背景技术多发性硬化症的早期症状是单侧无力,特别是在下肢,这与力量不对称有关。这项探索性研究的目的是检查髋,膝和踝关节的力量不对称性,并研究下肢力量不对称性与多发性硬化症患者自我报告的疲劳严重程度和残疾之间的关系。方法16名患有多发性硬化症的轻度残疾人(女性= 9)完成了髋伸肌和屈肌,膝伸肌和屈肌以及踝an屈和背屈的等速运动最大自愿收缩。计算了每个肌肉组受影响程度较高和较少的下肢强度与自我报告的和客观确定的受影响程度较高的下肢之间的一致性百分比之间的不对称指数。还完成了患者确定的疾病步骤和疲劳严重程度量表。结果所有关节均显示不对称(不对称指数≥10%)。膝屈肌(平均[SD]; 49.9 [37.8%])和踝plant屈(46.6 [35.5%])的不对称指数最大。髋部和膝部伸肌的不对称指数最低(分别为21.1 [18.1%]和30.1 [24.7%]),自我报告的和客观确定的受影响较严重的下肢之间的一致性最高(分别为93.3和93.8)。髋关节伸肌不对称指数与疲劳严重程度评分相关(r = 0.542,p = 0.037)。
更新日期:2020-04-20
中文翻译:
多发性硬化症患者下肢关节不对称与疲劳和残疾的关系。
背景技术多发性硬化症的早期症状是单侧无力,特别是在下肢,这与力量不对称有关。这项探索性研究的目的是检查髋,膝和踝关节的力量不对称性,并研究下肢力量不对称性与多发性硬化症患者自我报告的疲劳严重程度和残疾之间的关系。方法16名患有多发性硬化症的轻度残疾人(女性= 9)完成了髋伸肌和屈肌,膝伸肌和屈肌以及踝an屈和背屈的等速运动最大自愿收缩。
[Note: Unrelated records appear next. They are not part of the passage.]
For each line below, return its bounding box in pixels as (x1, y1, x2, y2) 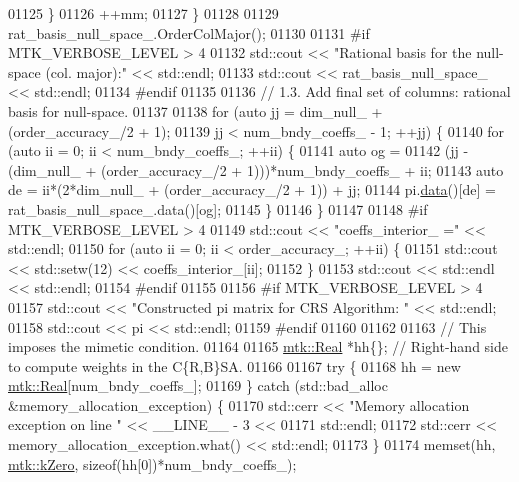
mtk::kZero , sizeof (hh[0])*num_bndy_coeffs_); (8, 453, 297, 474)
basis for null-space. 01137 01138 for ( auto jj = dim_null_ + (8, 100, 383, 121)
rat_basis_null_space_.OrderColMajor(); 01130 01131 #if (8, 22, 370, 43)
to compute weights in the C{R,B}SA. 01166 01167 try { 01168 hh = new (8, 355, 461, 376)
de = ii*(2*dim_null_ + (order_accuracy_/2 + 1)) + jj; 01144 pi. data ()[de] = (8, 179, 496, 200)
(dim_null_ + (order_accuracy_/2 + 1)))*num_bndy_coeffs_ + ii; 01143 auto (8, 159, 504, 180)
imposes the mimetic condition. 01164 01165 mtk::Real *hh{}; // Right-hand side (8, 336, 508, 357)
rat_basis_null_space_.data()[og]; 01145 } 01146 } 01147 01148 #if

计算了每个肌肉组受影响程度较高和较少的下肢强度与自我报告的和客观确定的受影响程度较高的下肢之间的一致性百分比之间的不对称指数。还完成了患者确定的疾病步骤和疲劳严重程度量表。结果所有关节均显示不对称(不对称指数≥10%)。膝屈肌(平均[SD]; 49.9 [37.8%])和踝plant屈(46.6 [35.5%])的不对称指数最大。髋部和膝部伸肌的不对称指数最低(分别为21.1 [18.1%]和30.1 [24.7%]),自我报告的和客观确定的受影响较严重的下肢之间的一致性最高(分别为93.3和93.8)。髋关节伸肌不对称指数与疲劳严重程度评分相关(r = 0.542,p = 0.037)。